[Start of section]
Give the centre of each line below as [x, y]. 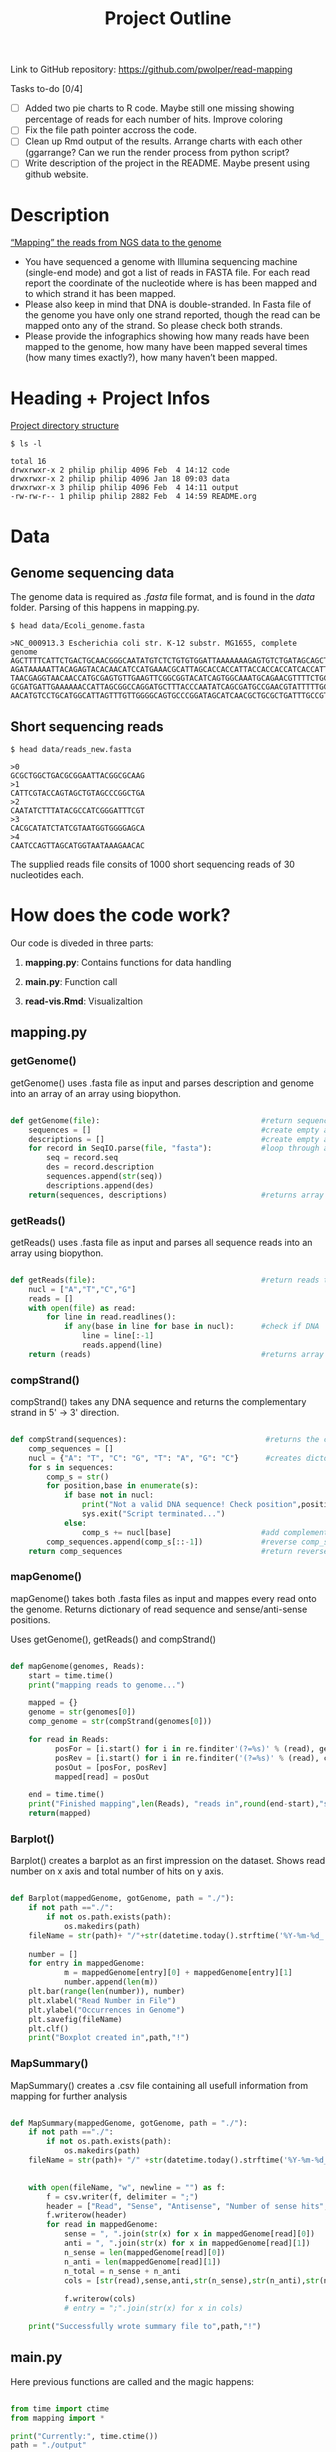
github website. [56, 174]
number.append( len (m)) [111, 1982]
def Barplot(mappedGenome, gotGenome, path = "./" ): [122, 1898]
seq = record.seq [82, 1158]
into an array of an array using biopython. [96, 1093]
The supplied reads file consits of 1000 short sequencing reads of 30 [152, 864]
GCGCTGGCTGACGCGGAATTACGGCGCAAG [77, 776]
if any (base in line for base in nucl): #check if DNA [191, 1327]
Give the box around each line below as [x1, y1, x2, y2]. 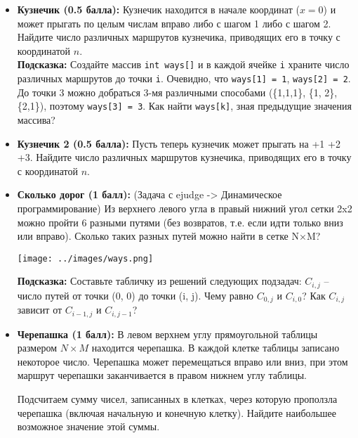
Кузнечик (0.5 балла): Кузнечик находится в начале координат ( [17, 2, 300, 16]
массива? [17, 112, 55, 127]
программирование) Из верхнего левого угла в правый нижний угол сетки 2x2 [17, 200, 352, 215]
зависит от [17, 302, 62, 317]
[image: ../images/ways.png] [17, 253, 154, 264]
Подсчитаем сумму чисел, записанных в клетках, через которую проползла [17, 392, 338, 406]
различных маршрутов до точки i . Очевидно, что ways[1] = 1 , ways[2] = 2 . [17, 71, 351, 86]
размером [17, 340, 58, 355]
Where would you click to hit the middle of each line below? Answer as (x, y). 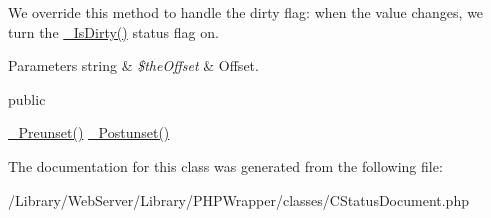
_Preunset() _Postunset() (89, 132)
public (27, 98)
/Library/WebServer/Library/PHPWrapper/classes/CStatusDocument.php (238, 199)
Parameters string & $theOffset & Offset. (133, 65)
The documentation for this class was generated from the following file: (225, 165)
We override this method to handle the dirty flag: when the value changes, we (246, 12)
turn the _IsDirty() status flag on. (113, 31)
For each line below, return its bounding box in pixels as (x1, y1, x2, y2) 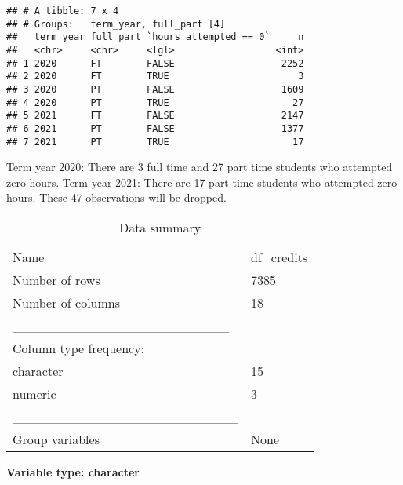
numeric (13, 385, 56, 403)
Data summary (118, 218, 201, 236)
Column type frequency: (13, 339, 145, 357)
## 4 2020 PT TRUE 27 (6, 97, 304, 108)
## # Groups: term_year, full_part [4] (6, 18, 226, 30)
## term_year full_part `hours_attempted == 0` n (6, 31, 304, 43)
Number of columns (13, 294, 121, 312)
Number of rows (13, 271, 100, 289)
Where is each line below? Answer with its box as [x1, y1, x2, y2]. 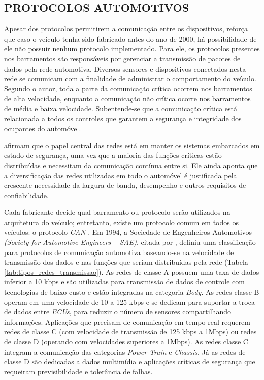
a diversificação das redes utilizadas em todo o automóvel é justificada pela [4, 170, 237, 180]
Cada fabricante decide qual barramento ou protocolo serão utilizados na [4, 207, 230, 217]
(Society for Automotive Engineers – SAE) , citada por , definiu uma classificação [4, 237, 256, 247]
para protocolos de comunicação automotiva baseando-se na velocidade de [4, 246, 234, 257]
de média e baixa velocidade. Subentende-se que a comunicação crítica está [4, 103, 238, 113]
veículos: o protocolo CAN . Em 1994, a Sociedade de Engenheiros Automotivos [4, 227, 252, 237]
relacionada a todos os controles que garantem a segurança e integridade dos [4, 113, 242, 123]
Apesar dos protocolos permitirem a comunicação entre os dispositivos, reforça [4, 23, 248, 34]
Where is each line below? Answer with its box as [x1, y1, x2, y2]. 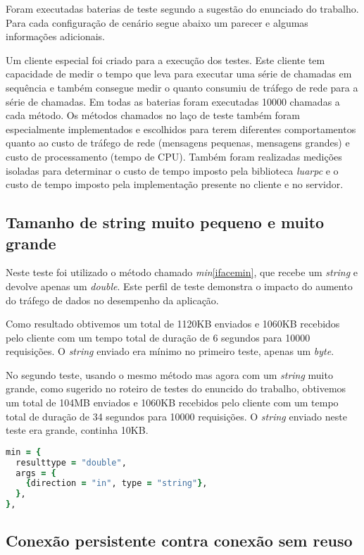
[End of section]
_Brief_. Each line above that contains the word "protocolos" counts once; give the total and no other text.

_Answer to the problem_. 2